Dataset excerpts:
----

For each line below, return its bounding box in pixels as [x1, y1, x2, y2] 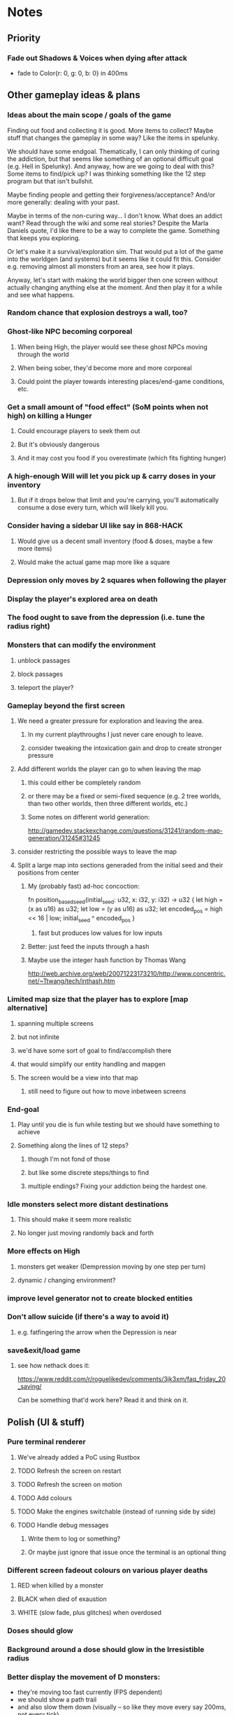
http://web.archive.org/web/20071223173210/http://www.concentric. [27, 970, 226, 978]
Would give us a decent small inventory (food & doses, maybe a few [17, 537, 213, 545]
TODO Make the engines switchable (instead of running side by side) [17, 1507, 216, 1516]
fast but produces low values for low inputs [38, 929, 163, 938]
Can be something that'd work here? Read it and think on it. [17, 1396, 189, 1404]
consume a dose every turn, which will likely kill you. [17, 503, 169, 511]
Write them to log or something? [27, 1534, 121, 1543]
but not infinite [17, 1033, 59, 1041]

----

* WHAT THE TASK REQUIRES
Only the lines above from the line with "TODO Make the" to the line with "Write them to", those two lines included, should be reproduced exactly.

* THE ANSWER
TODO Make the engines switchable (instead of running side by side) [17, 1507, 216, 1516]
fast but produces low values for low inputs [38, 929, 163, 938]
Can be something that'd work here? Read it and think on it. [17, 1396, 189, 1404]
consume a dose every turn, which will likely kill you. [17, 503, 169, 511]
Write them to log or something? [27, 1534, 121, 1543]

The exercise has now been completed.